Exercise objective:
Without altering a word, return the records below, but exclude the pictures.

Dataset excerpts
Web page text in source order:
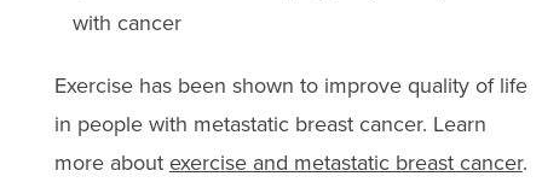
with cancer
Exercise has been shown to improve quality of life
in people with metastatic breast cancer. Learn
more about exercise and metastatic breast cancer.
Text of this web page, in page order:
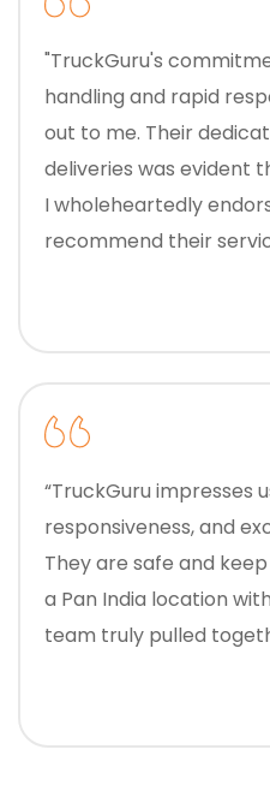
"TruckGuru's
handling and rapid response time truly stood
out to me. Their
deliveries was evident
I wholeheartedly
recommend their
“TruckGuru impresses
responsiveness, and
They are safe and keep our
a Pan India location
team truly pulled
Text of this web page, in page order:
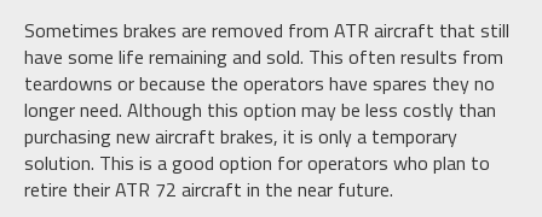
Sometimes brakes are removed from ATR aircraft that still
have some life remaining and sold. This often results from
teardowns or because the operators have spares they no
longer need. Although this option may be less costly than
purchasing new aircraft brakes, it is only a temporary
solution. This is a good option for operators who plan to
retire their ATR 72 aircraft in the near future.
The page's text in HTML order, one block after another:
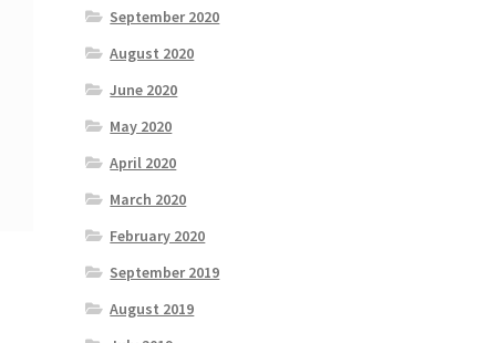
September 2020
August 2020
June 2020
May 2020
April 2020
March 2020
February 2020
September 2019
August 2019
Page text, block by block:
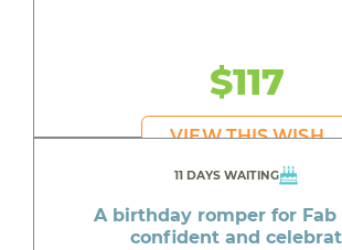
$117
VIEW THIS WISH
11 DAYS WAITING
A birthday romper for Fab
confident and

Answer to this problem:
Web page text in source order:
with cancer
Exercise has been shown to improve quality of life
in people with metastatic breast cancer. Learn
more about exercise and metastatic breast cancer.
Text of this web page, in page order:
"TruckGuru's
handling and rapid response time truly stood
out to me. Their
deliveries was evident
I wholeheartedly
recommend their
“TruckGuru impresses
responsiveness, and
They are safe and keep our
a Pan India location
team truly pulled
Text of this web page, in page order:
Sometimes brakes are removed from ATR aircraft that still
have some life remaining and sold. This often results from
teardowns or because the operators have spares they no
longer need. Although this option may be less costly than
purchasing new aircraft brakes, it is only a temporary
solution. This is a good option for operators who plan to
retire their ATR 72 aircraft in the near future.
The page's text in HTML order, one block after another:
September 2020
August 2020
June 2020
May 2020
April 2020
March 2020
February 2020
September 2019
August 2019
Page text, block by block:
$117
VIEW THIS WISH
11 DAYS WAITING
A birthday romper for Fab
confident and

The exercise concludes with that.